Non verrebbe invece distribuita acqua in bottiglia anche se quella corrente non è considerata potabile, per cui , gli ospiti sono obbligati ad acquistarla con i soldi del pocket money (di 2,50 euro giornalieri). L’erogazione dei pocket money è invece puntuale e vengono erogati 25 euro ogni 10 giorni , in contanti. Molti di loro utilizzano questi soldi per acquistare alimenti ed integrare o sostituire i pasti forniti dalla mensa del centro. Dopo numerose richieste degli ospiti di poter avere la possibilità di preparare da loro i pasti, in questi giorni è in allestimento una cucina con due piani cottura che sarà a loro disposizione, ma è proprio uno di loro a dirci che l’utilizzo delle cucine rischia di diventare il “pomo della discordia” tra le 150 persone che vogliono cucinarsi.

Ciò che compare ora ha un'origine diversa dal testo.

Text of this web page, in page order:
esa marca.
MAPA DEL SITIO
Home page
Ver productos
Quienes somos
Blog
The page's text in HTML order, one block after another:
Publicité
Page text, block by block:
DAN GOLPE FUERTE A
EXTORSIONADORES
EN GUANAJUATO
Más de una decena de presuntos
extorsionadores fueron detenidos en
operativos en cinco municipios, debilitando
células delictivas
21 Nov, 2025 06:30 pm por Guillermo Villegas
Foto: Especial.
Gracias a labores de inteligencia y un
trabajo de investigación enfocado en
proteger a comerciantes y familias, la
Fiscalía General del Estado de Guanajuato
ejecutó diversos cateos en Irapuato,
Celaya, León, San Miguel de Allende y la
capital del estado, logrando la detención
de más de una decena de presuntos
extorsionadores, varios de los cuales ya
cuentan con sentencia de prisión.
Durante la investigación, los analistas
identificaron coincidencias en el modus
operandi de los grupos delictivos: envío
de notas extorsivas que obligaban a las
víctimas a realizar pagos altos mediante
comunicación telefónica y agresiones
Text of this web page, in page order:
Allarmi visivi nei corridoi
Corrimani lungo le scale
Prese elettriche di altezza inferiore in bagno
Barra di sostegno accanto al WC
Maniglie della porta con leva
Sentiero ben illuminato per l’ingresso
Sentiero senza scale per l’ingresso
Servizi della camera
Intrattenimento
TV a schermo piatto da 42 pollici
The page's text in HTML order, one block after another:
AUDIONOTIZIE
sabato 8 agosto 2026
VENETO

Non è infatti facile la convivenza quando il numero di “coinquilini” è così elevato, a maggior ragione che non si può mai avere uno spazio di intimità, poiché le camere sono da 5 posti, dotate di un solo bagno. Non ci sarebbe la televisione, non uno spazio comune e neanche la wifi.

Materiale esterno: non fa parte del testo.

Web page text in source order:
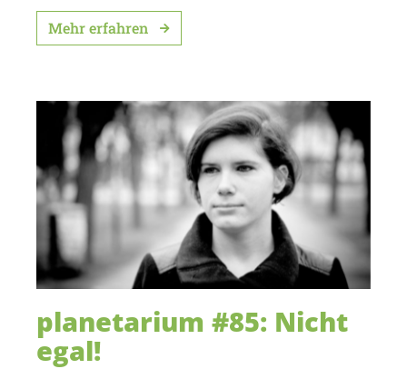
Mehr erfahren
planetarium #85: Nicht
egal!
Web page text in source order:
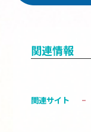
関連情報
関連サイト
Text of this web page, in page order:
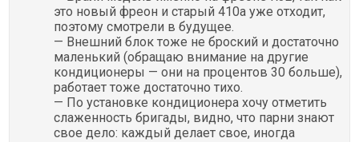
это новый фреон и старый 410a уже отходит,
поэтому смотрели в будущее.
— Внешний блок тоже не броский и достаточно
маленький (обращаю внимание на другие
кондиционеры — они на процентов 30 больше),
работает тоже достаточно тихо.
— По установке кондиционера хочу отметить
слаженность бригады, видно, что парни знают
свое дело: каждый делает свое, иногда
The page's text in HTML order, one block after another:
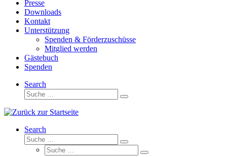
Presse
Downloads
Kontakt
Unterstützung
Spenden & Förderzuschüsse
Mitglied werden
Gästebuch
Spenden
Search
Suche
Suche
Search
Suche
Suche
Suche
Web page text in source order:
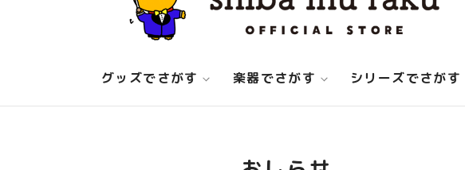
グッズでさがす 楽器でさがす シリーズでさがす
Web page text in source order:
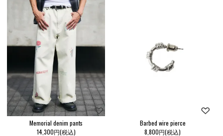
Memorial denim pants
14,300円(税込)
Barbed wire pierce
8,800円(税込)
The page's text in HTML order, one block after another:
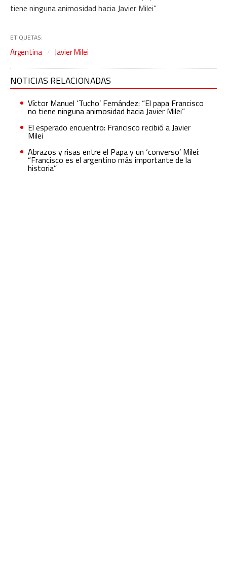
tiene ninguna animosidad hacia Javier Milei”
ETIQUETAS:
Argentina Javier Milei
NOTICIAS RELACIONADAS
Víctor Manuel ‘Tucho’ Fernández: “El papa Francisco
no tiene ninguna animosidad hacia Javier Milei”
El esperado encuentro: Francisco recibió a Javier
Milei
Abrazos y risas entre el Papa y un ‘converso’ Milei:
“Francisco es el argentino más importante de la
historia”

Il corso di italiano viene garantito 4 giorni a settimana: due corsi la mattina e uno il pomeriggio, suddivisi per i diversi livelli. Non sarebbe previsto il servizio di assistenza legale (nessuno di loro avrebbe ricevuto l’informativa, neppure al momento dell’arrivo nel centro) e non ci sarebbe una psicologa che collabora con il centro. Da quanto riferitoci  dagli ospiti, l'equipe sarebbe formata, oltre che da due insegnanti di italiano, solo da 4 operatori che sono anche i mediatori culturali, e uno che parla solo inglese e si occupa del disbrigo pratiche.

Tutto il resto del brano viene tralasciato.